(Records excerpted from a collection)
***

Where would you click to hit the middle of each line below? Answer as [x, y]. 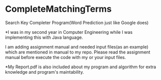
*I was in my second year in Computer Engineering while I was [69, 32]
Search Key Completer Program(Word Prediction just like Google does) [77, 23]
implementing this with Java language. [44, 37]
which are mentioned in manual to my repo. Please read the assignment [78, 52]
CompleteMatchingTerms [58, 9]
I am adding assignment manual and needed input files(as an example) [77, 47]
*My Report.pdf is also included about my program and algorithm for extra [81, 67]
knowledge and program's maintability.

***

**EXERCISE REQUIREMENTS**
Reproduce the data above in full, exactly, with the images removed.

**REPLY**
Where would you click to hit the middle of each line below? Answer as [x, y]. 
*I was in my second year in Computer Engineering while I was [69, 32]
Search Key Completer Program(Word Prediction just like Google does) [77, 23]
implementing this with Java language. [44, 37]
which are mentioned in manual to my repo. Please read the assignment [78, 52]
CompleteMatchingTerms [58, 9]
I am adding assignment manual and needed input files(as an example) [77, 47]
*My Report.pdf is also included about my program and algorithm for extra [81, 67]
knowledge and program's maintability.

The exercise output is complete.